--- Data for analysis Enclosed Below ---
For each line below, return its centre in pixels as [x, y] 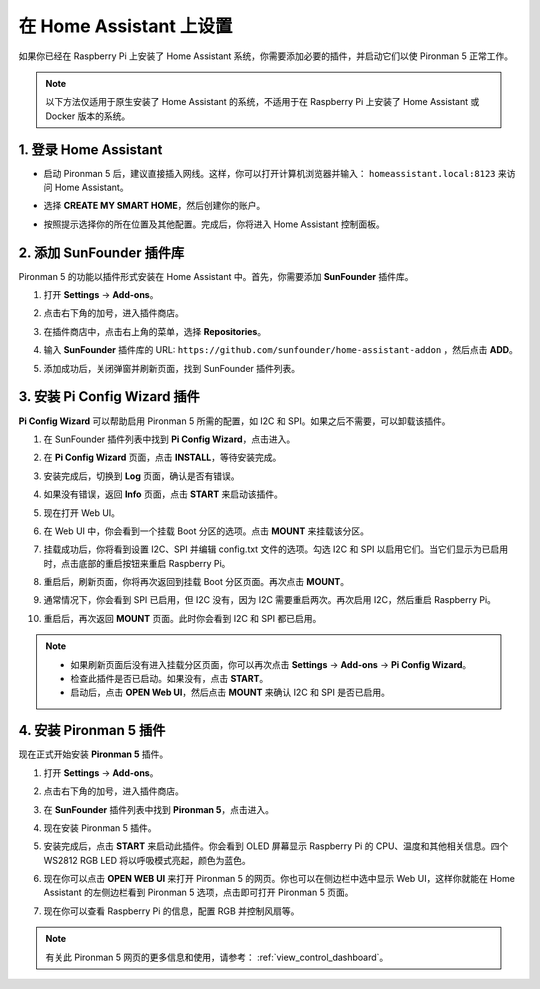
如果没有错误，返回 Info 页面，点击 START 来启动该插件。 [163, 494]
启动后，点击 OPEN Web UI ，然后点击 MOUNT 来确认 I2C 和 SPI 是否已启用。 [230, 692]
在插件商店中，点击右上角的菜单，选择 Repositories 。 [155, 331]
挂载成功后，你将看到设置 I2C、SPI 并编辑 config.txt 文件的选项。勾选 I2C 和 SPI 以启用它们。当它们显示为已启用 [276, 549]
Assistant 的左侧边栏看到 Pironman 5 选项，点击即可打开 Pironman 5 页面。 [198, 892]
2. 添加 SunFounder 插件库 [101, 252]
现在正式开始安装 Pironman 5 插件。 [93, 754]
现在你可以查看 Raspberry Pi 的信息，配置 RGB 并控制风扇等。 [171, 911]
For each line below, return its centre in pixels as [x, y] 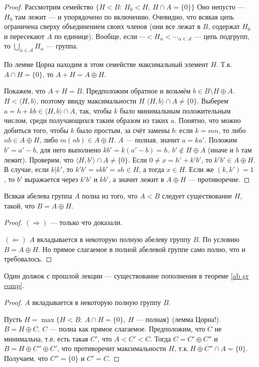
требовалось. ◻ [28, 259]
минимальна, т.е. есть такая [46, 338]
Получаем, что [26, 358]
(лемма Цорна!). [196, 319]
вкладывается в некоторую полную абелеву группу [114, 239]
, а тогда [151, 169]
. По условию [219, 239]
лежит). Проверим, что [39, 159]
--- End of Enclosed Data for analysis ---
Set out exactly, and only, the lines between the first line of the listing and the line containing "现在正式开始安装 Pironman 5 插件。 [93, 754]", counting both, while leaving every picture out.

For each line below, return its centre in pixels as [x, y] 
如果没有错误，返回 Info 页面，点击 START 来启动该插件。 [163, 494]
启动后，点击 OPEN Web UI ，然后点击 MOUNT 来确认 I2C 和 SPI 是否已启用。 [230, 692]
在插件商店中，点击右上角的菜单，选择 Repositories 。 [155, 331]
挂载成功后，你将看到设置 I2C、SPI 并编辑 config.txt 文件的选项。勾选 I2C 和 SPI 以启用它们。当它们显示为已启用 [276, 549]
Assistant 的左侧边栏看到 Pironman 5 选项，点击即可打开 Pironman 5 页面。 [198, 892]
2. 添加 SunFounder 插件库 [101, 252]
现在正式开始安装 Pironman 5 插件。 [93, 754]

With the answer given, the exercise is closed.